▸ WHAT THE EXERCISE ASKS: Make an exact copy of the entries below with the pictures removed.

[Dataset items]
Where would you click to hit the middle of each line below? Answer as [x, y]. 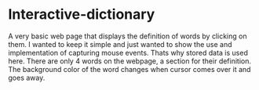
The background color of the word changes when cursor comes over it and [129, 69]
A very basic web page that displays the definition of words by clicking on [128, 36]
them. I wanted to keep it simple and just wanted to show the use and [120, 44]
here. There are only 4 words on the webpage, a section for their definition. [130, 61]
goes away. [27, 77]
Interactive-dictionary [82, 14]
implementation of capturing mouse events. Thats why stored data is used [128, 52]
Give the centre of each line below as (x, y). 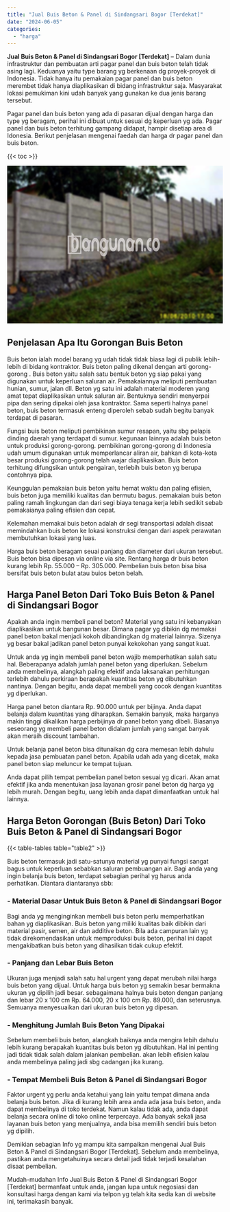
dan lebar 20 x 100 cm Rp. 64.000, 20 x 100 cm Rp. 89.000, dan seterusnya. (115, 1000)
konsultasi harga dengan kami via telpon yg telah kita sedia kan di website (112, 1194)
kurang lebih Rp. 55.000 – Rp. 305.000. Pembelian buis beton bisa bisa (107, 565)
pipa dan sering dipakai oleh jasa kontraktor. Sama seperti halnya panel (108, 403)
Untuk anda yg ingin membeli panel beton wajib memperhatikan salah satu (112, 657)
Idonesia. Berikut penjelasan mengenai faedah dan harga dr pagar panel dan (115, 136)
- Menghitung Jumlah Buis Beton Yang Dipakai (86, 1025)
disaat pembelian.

▸ ANSWER TO THE PROBLEM:
Where would you click to hit the middle of each line below? Answer as [x, y]. 
The background color of the word changes when cursor comes over it and [129, 69]
A very basic web page that displays the definition of words by clicking on [128, 36]
them. I wanted to keep it simple and just wanted to show the use and [120, 44]
here. There are only 4 words on the webpage, a section for their definition. [130, 61]
goes away. [27, 77]
Interactive-dictionary [82, 14]
implementation of capturing mouse events. Thats why stored data is used [128, 52]
Give the centre of each line below as (x, y). 
dan lebar 20 x 100 cm Rp. 64.000, 20 x 100 cm Rp. 89.000, dan seterusnya. (115, 1000)
konsultasi harga dengan kami via telpon yg telah kita sedia kan di website (112, 1194)
kurang lebih Rp. 55.000 – Rp. 305.000. Pembelian buis beton bisa bisa (107, 565)
pipa dan sering dipakai oleh jasa kontraktor. Sama seperti halnya panel (108, 403)
Untuk anda yg ingin membeli panel beton wajib memperhatikan salah satu (112, 657)
Idonesia. Berikut penjelasan mengenai faedah dan harga dr pagar panel dan (115, 136)
- Menghitung Jumlah Buis Beton Yang Dipakai (86, 1025)
disaat pembelian.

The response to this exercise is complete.